Back-seat passengers will have to buckle up just like those up front when a new seat-belt law takes effect on June 1, although penalties will only be handed out for violations on expressways.

Drivers found to be carrying passengers not wearing seat belts will have a penalty point added to their record. Six points results in suspension of their license, while 15 points gets it revoked.

Not everyone is bound by the new rule. Those exempted include pregnant women and people with disabilities that make it difficult for them to fasten the belts.

Currently, the law requires drivers and front-seat passengers to wear seat belts, with the driver given a one-point penalty for violations either on expressways or on regular roads. Current law only urges drivers to try to have those in back buckle up.

There are good reasons to tighten the rules, said National Police Agency official Akihisa Miyauchi. The accident fatality rate for back-seat passengers not wearing seat belts is about four times higher than for those wearing the belts, the NPA said.

Of the 1,001 people not wearing seat belts killed in traffic accidents in 2007, 168 were in the back seat, the NPA said.

Police also note that back-seat passengers not wearing seat belts pose a greater risk to people in the front. In fact, tests with dummies show that front-seat passengers are 50 times more likely to suffer a serious head injury by being struck from behind if a passenger in back isn’t wearing a seat belt, according to the NPA.

Miyauchi reckoned that most back-seat passengers do not wear seat belts.

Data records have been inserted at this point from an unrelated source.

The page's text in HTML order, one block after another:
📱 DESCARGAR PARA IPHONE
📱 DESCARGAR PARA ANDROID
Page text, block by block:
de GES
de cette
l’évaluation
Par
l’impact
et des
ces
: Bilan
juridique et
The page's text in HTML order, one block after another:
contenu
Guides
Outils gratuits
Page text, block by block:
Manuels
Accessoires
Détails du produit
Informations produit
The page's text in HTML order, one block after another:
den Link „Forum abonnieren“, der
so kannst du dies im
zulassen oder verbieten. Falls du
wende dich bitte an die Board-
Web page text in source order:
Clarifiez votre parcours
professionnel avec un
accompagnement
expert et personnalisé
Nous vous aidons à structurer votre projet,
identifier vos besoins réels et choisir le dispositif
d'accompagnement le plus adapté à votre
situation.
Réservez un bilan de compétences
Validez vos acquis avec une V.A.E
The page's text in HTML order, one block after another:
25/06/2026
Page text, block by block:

On regular roads, 95 percent of drivers and 86 percent of front-seat passengers were found to be wearing belts, according to a survey conducted last year by the NPA and the Japan Automobile Federation. The same was true of only about 8 percent of those in back. The NPA expects this figure to rise when the new law takes effect, Miyauchi says.

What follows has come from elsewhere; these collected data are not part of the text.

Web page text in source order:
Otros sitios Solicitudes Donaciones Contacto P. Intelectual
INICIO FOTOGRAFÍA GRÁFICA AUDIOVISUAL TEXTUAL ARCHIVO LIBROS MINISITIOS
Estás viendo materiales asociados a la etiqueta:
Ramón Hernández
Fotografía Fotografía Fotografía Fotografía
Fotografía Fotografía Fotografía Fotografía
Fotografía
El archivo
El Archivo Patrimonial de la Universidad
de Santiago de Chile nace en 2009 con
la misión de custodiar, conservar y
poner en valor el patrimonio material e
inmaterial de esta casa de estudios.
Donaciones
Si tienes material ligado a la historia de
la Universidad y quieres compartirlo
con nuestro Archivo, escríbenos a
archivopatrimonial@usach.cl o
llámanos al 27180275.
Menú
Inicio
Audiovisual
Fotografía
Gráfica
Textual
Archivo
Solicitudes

Some countries, including Canada and Portugal, as well as several U.S. states legally require back-seat passengers to wear seat belts, and impose fines or penalty points for violations.

In Japan, penalties will be limited to violators on expressways, because a Cabinet Office survey shows a lack of public support for penalizing people for not buckling up on surface roads, Miyauchi said.

According to a 2006 survey, about 30 percent of 1,700 respondents said the penalties should be imposed only for violations on expressways, while only 24 percent supported penalties for violations on both expressways and regular roads.

Miyauchi stressed that new traffic rules should be imposed only with public support, and that the NPA would judge the response to the latest law revision to determine whether to broaden the penalties to violations on regular roads.

Motor vehicle journalist Goro Okazaki said he welcomes the stricter law. “Legal obligation is certainly necessary” for back-seat passengers to buckle up because otherwise they would not, he noted.

Okazaki noted that a Mercedes-Benz brochure points out that even the world’s best vehicle safety technology is useless if passengers don’t buckle up.

Okazaki agrees that the public must first be won over to the idea before penalties are imposed on back-seat passengers not wearing seat belts on regular roads. He said it will be particularly difficult for taxi drivers to insist that their customers riding in back wear belts, he said.

However, Okazaki warned that the risk to passengers from not wearing seat belts will be the same on regular roads as on expressways.

He suggested that penalties be imposed on violators on regular roads as well within a year or so after the latest law revision takes effect. Otherwise, people might come to think that they simply do not need to wear seat belts off the expressways.

Wearing seat belts, no matter where you are, “does not require so much effort,” he said.